European academics have found a new way to predict how strong the sun’s powerful solar storms may be.
They hope their research will help scientists and engineers better plan satellite launches and space missions, as well as predicting how much radiation aeroplanes will be exposed to.
Although humans are shielded from much of the sun’s magnetic energy by the Earth’s atmosphere, ‘space weather’ — the release of magnetic fields, radiation, particles and matter from the sun — can have serious implications for technology.
Back in 2015, for example, aeroplanes vanished from radars in Sweden because of a major solar flare. And earlier this year, dozens of Elon Musk’s Starlink satellites were lost when a solar storm prevented them from reaching their planned orbits.
This failure is thought to have cost more than $50 million.
The sun periodically releases magnetic energy in the form of powerful flares and plasma ejections. The light from these solar explosions can reach Earth as quickly as eight minutes after they occur.
Right after a flare, the sun ejects giant, billion-ton magnetic plasma bubbles than can reach Earth within days if its orbit is favourable.
As well as impacting technology, this affects the northern lights, also known as the aurora borealis.
This solar activity tends to follow an 11-year solar cycle, which can be observed by tracking dark patches on the sun’s surface known as sunspots. These patches are caused by magnetic energy rising from interior of the sun to its surface.
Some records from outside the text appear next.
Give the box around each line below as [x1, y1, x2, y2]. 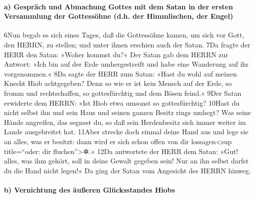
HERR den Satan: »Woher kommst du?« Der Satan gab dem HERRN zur [4, 49, 228, 59]
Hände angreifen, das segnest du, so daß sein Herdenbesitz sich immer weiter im [4, 117, 246, 127]
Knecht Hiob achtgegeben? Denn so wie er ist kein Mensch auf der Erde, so [4, 78, 232, 88]
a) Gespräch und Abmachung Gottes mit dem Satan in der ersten [4, 1, 233, 11]
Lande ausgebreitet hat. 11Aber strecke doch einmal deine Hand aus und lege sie [4, 126, 249, 137]
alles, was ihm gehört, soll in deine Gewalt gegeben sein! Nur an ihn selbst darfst [4, 156, 249, 166]
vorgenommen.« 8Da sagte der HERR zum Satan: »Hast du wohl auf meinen [4, 68, 237, 79]
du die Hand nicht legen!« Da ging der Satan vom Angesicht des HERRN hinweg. [4, 165, 251, 175]
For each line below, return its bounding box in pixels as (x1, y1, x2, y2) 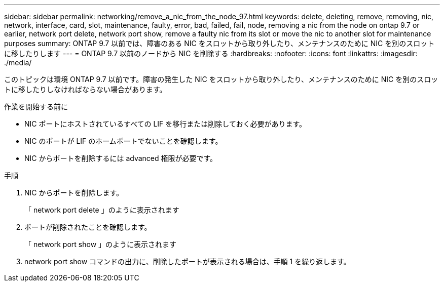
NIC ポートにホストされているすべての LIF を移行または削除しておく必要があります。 (24, 119, 307, 128)
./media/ (4, 58, 32, 67)
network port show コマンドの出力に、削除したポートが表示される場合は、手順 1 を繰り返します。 (24, 257, 351, 266)
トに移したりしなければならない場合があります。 (4, 85, 167, 94)
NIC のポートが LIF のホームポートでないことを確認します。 (24, 137, 223, 145)
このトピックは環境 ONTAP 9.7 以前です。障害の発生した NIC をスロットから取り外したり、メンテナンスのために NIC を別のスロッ (4, 75, 438, 84)
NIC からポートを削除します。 (24, 188, 124, 197)
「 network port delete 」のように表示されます (24, 206, 179, 214)
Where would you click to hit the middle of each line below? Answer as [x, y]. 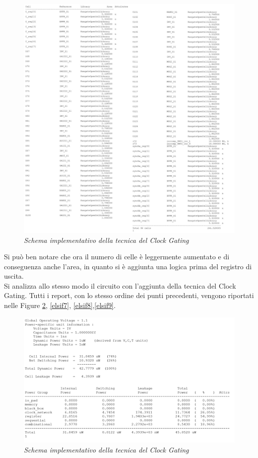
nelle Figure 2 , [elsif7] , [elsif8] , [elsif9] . [60, 305]
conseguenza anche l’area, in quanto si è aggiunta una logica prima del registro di [128, 266]
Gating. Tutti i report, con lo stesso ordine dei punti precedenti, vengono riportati [129, 295]
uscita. [14, 276]
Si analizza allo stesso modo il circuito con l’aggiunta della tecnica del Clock [120, 285]
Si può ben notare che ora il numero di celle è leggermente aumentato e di [117, 257]
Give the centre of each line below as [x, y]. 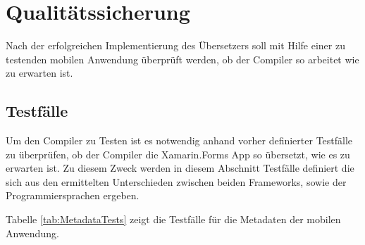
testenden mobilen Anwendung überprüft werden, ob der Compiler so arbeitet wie [182, 59]
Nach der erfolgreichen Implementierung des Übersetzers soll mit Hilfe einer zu [175, 45]
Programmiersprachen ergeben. [73, 195]
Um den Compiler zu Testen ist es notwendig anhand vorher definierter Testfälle [179, 140]
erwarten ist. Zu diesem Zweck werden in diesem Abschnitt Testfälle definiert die [180, 168]
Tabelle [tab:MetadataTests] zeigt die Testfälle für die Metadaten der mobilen [173, 219]
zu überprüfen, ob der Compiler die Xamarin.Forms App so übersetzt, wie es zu [178, 154]
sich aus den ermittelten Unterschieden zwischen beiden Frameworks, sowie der [176, 181]
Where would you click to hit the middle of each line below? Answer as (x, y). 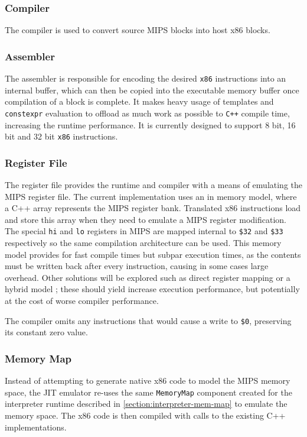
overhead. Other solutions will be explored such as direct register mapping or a (148, 277)
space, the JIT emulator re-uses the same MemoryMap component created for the (148, 392)
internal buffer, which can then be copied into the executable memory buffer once (152, 90)
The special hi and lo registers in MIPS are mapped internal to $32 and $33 (144, 231)
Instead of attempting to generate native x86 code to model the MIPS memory (148, 381)
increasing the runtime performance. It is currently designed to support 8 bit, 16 (150, 124)
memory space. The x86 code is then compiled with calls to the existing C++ (145, 415)
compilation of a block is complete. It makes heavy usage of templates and (139, 101)
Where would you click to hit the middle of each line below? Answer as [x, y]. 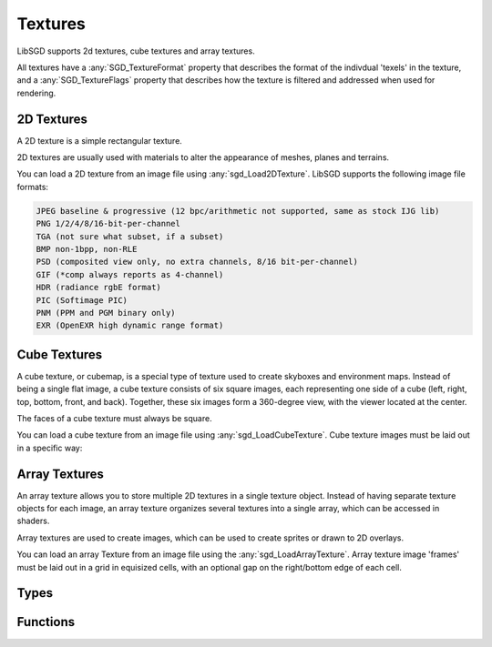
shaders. [33, 521]
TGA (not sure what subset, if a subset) [130, 236]
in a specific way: [50, 448]
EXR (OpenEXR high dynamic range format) [130, 326]
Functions [46, 622]
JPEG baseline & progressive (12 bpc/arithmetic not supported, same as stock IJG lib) [238, 211]
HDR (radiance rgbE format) [98, 288]
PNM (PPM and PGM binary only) [106, 313]
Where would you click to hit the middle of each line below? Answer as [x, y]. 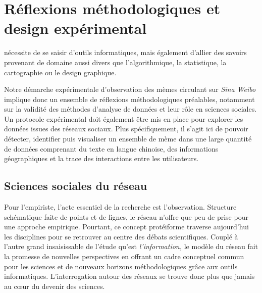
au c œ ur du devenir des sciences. [55, 286]
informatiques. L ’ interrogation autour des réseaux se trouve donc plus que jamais [129, 276]
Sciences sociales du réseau [76, 186]
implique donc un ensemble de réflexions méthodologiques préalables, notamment [129, 99]
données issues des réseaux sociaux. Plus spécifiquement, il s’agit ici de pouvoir [126, 129]
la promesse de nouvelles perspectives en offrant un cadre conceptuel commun [124, 256]
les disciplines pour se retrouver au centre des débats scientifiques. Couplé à [121, 236]
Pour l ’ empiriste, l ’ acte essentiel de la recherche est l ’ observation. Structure [120, 207]
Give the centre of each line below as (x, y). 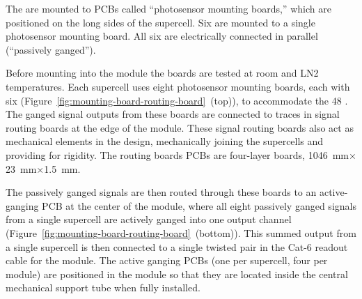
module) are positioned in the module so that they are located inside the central (177, 274)
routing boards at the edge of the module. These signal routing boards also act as (180, 127)
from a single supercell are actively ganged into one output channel (149, 219)
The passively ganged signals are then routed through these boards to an (161, 192)
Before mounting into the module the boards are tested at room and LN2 (162, 73)
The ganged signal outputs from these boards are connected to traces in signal (173, 114)
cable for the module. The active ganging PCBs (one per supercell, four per (167, 260)
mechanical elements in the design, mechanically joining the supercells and (165, 141)
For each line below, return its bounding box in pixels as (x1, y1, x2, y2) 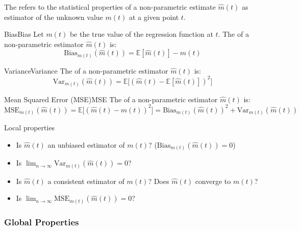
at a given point (129, 11, 179, 22)
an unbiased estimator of (47, 139, 125, 150)
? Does (148, 175, 169, 186)
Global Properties (4, 215, 79, 228)
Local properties (4, 122, 55, 133)
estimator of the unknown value (4, 11, 103, 22)
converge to (195, 175, 231, 186)
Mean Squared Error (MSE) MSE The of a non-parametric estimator (4, 94, 218, 104)
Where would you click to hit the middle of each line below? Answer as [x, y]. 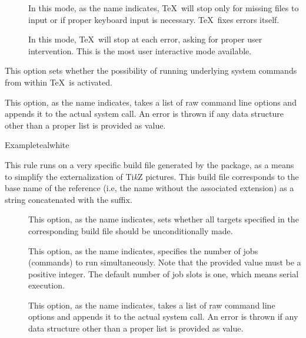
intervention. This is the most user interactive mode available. [140, 50]
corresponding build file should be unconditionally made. [131, 230]
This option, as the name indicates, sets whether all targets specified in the [164, 219]
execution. [46, 285]
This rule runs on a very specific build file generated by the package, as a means [149, 164]
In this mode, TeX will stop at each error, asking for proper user [145, 39]
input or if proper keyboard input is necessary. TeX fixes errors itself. [154, 19]
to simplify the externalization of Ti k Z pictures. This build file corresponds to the [152, 176]
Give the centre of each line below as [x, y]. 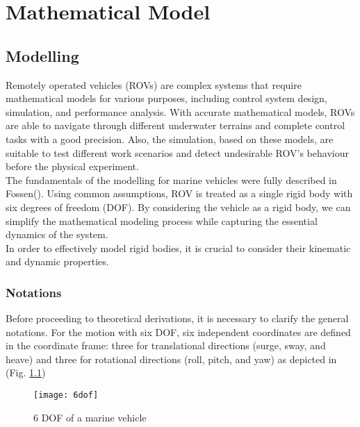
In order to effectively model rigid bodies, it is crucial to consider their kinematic [178, 248]
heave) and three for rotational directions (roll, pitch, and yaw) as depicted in [171, 359]
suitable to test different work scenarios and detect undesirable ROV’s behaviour [177, 152]
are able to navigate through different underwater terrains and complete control [175, 125]
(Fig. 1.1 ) [26, 372]
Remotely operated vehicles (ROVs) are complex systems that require [154, 84]
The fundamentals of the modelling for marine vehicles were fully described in [171, 179]
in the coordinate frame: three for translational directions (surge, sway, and [166, 345]
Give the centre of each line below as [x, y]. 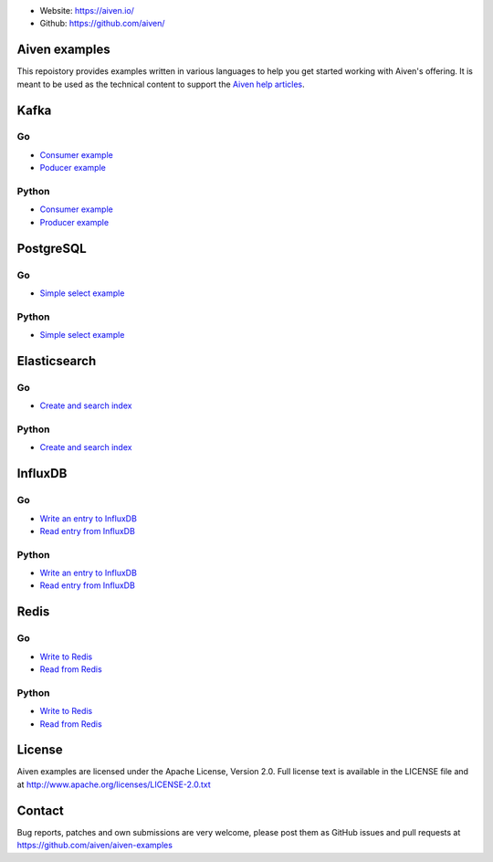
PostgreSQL [52, 248]
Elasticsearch [57, 361]
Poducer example [73, 168]
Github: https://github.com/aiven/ [102, 24]
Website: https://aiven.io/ [87, 11]
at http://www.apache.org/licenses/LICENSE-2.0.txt [114, 784]
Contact [40, 810]
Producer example [74, 222]
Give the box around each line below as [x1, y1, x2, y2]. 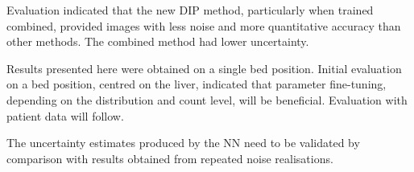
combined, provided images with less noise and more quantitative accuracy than [6, 17, 401, 34]
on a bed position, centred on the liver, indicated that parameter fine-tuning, [6, 76, 387, 92]
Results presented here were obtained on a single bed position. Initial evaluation [6, 59, 402, 76]
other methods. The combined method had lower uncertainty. [6, 33, 309, 50]
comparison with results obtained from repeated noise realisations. [6, 149, 333, 166]
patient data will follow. [6, 107, 124, 124]
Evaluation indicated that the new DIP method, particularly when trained [6, 2, 374, 18]
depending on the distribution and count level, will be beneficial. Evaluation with [6, 91, 408, 108]
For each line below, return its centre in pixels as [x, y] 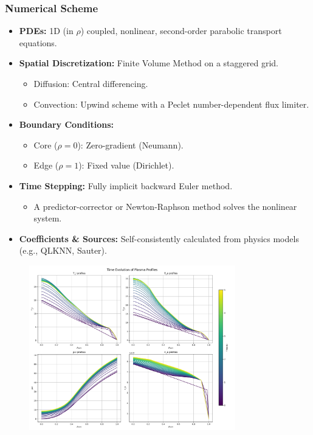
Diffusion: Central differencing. [91, 83]
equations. [38, 42]
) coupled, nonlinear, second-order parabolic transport [181, 31]
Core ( [46, 144]
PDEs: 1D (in [46, 31]
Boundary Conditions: [67, 124]
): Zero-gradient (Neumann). [130, 144]
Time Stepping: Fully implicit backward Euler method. [126, 185]
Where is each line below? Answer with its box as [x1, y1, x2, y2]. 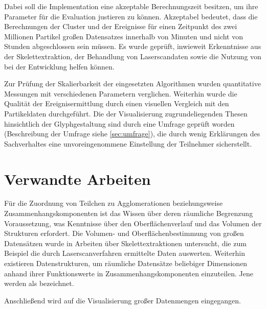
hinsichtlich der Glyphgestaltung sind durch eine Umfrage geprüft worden [4, 118, 235, 129]
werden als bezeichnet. [4, 278, 74, 289]
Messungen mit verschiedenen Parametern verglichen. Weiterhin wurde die [4, 88, 237, 99]
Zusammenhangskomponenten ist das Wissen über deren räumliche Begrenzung [4, 208, 253, 219]
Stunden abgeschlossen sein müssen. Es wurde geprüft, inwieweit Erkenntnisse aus [4, 41, 261, 52]
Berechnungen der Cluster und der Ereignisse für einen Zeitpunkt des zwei [4, 21, 237, 32]
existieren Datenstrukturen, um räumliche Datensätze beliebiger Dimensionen [4, 258, 248, 268]
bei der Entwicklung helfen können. [4, 61, 115, 72]
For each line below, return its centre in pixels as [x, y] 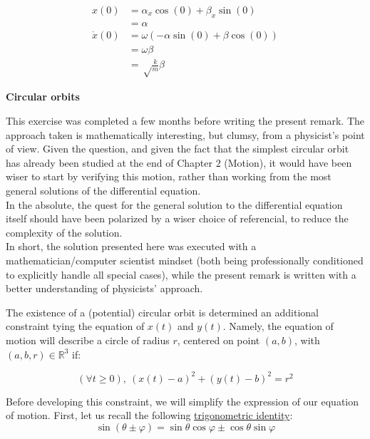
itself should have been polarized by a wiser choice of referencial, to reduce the [177, 218]
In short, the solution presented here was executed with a [131, 246]
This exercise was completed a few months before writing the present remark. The [185, 121]
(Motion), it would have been [288, 162]
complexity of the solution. [64, 232]
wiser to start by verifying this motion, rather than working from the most [169, 176]
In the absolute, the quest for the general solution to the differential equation [174, 204]
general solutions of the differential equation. [103, 191]
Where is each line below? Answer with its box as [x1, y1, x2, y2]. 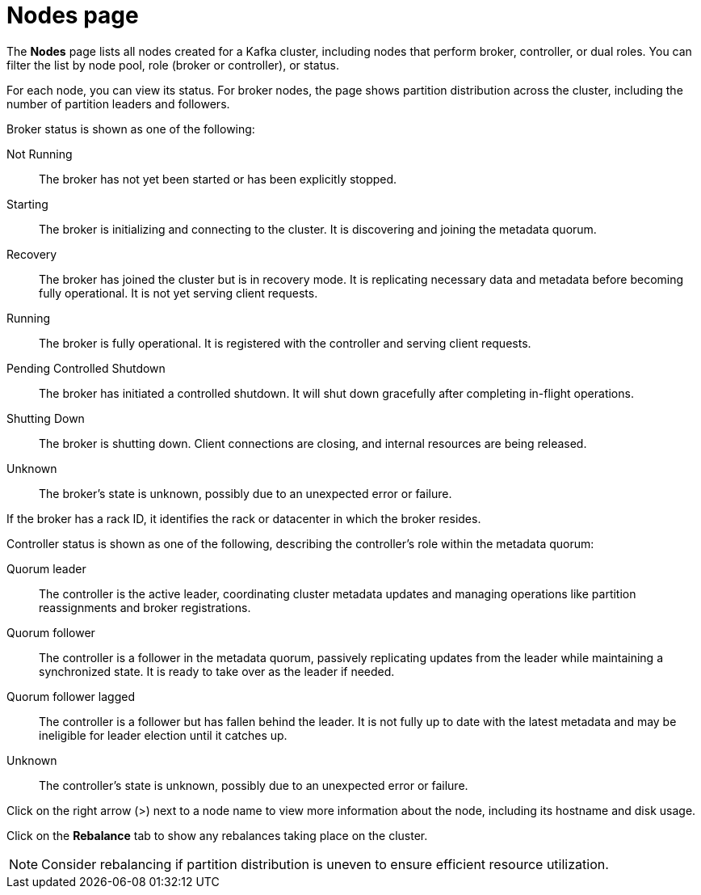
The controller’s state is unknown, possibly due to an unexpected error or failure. [39, 778, 468, 792]
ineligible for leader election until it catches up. [39, 728, 288, 742]
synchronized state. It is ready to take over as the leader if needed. [39, 664, 395, 678]
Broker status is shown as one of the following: [6, 121, 255, 136]
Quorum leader [6, 561, 86, 576]
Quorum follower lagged [6, 689, 135, 703]
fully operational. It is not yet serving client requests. [39, 285, 318, 300]
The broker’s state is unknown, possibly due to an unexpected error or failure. [39, 486, 452, 500]
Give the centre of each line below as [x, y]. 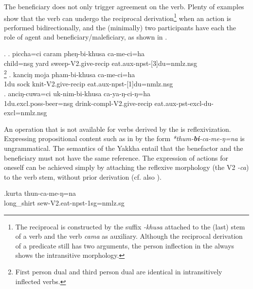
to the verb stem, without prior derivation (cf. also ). [83, 176]
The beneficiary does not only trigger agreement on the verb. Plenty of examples [124, 6]
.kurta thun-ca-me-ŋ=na [40, 193]
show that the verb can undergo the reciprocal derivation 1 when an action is [118, 17]
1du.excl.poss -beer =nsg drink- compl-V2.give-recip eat [84, 103]
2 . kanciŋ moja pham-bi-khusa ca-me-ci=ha [70, 73]
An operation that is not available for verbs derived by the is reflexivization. [117, 129]
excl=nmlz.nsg [26, 113]
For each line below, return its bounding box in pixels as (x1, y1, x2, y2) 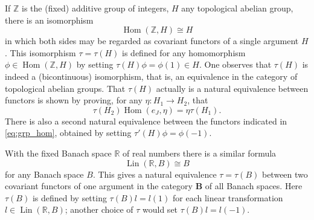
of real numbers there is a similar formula (123, 146, 277, 159)
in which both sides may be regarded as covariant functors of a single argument (5, 34, 299, 47)
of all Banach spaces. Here (205, 180, 303, 192)
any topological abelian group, (181, 2, 293, 14)
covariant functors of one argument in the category (5, 180, 193, 192)
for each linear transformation (173, 191, 283, 204)
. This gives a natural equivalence (92, 167, 217, 180)
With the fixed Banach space (5, 146, 112, 159)

Astronomers have tracked sunspots for around four hundred years, giving scientists an enormous set of data to work with. In fact, sunspot tracking is the longest scientific experiment in history.
Researchers from universities in Russia, Austria, Croatia and Belgium used this data to come up with their new method of predicting the intensity of solar cycles.
During a typical solar cycle, the number of sunspots on the surface of the sun increases, before peaking during the ‘solar maximum’, and then steadily declining again.
The team found they could forecast the amplitude of a cycle from data on the rate of growth in sunspot activity during the first or ‘ascending’ phase of that cycle.
Study co-author and master’s graduate at Skoltech university in Russia, Olga Sutyrina explained: ‘We can predict the cycle amplitude continuously over the development of the ascending phase of a solar cycle and update the prediction when the latest value of the growth rate is larger than the previous one.’
This is only possible because of the rich dataset available to scientists, added study co-author and the head of the World Data Center at the Royal Observatory of Belgium, Frédéric Clette.
Considering the two hemispheres of the sun separately also enhanced the team’s predictions. This is because this allows researchers to capture ‘the asymmetric and out-of-phase behaviour’ of the evolution of the sun’s magnetic field at its two poles, said Astric Veronig, study co-author and professor at the University of Graz in Austria, Astrid Veronig.
This new predictive method, which is published in Astronomy & Astrophysics, will help us ‘prepare ourselves in case of an extreme space weather event,” co-author and Skoltech doctoral student Shantanu Jain added.
‘With rising dependence on technology in the 21st century, an extreme space weather event can disrupt our daily life,’ he said. ‘However, effective and accurate space weather prediction techniques can help us to prevent such scenarios.’